# EXERCISE PROMPT:
Output every entry exactly, without any pictures.

Collected data:
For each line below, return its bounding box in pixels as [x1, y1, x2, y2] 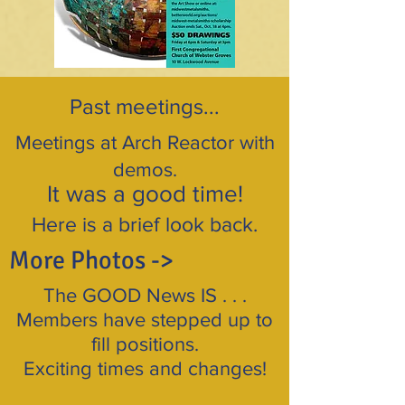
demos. [112, 159, 177, 180]
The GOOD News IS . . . [42, 285, 247, 306]
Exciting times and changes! [23, 358, 267, 379]
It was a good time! [46, 181, 243, 206]
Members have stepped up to [16, 309, 273, 330]
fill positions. [90, 334, 199, 354]
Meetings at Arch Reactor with [14, 132, 275, 153]
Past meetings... [70, 94, 220, 118]

# COMPLETED TASK:
For each line below, return its bounding box in pixels as [x1, y1, x2, y2] 
demos. [112, 159, 177, 180]
The GOOD News IS . . . [42, 285, 247, 306]
Exciting times and changes! [23, 358, 267, 379]
It was a good time! [46, 181, 243, 206]
Members have stepped up to [16, 309, 273, 330]
fill positions. [90, 334, 199, 354]
Meetings at Arch Reactor with [14, 132, 275, 153]
Past meetings... [70, 94, 220, 118]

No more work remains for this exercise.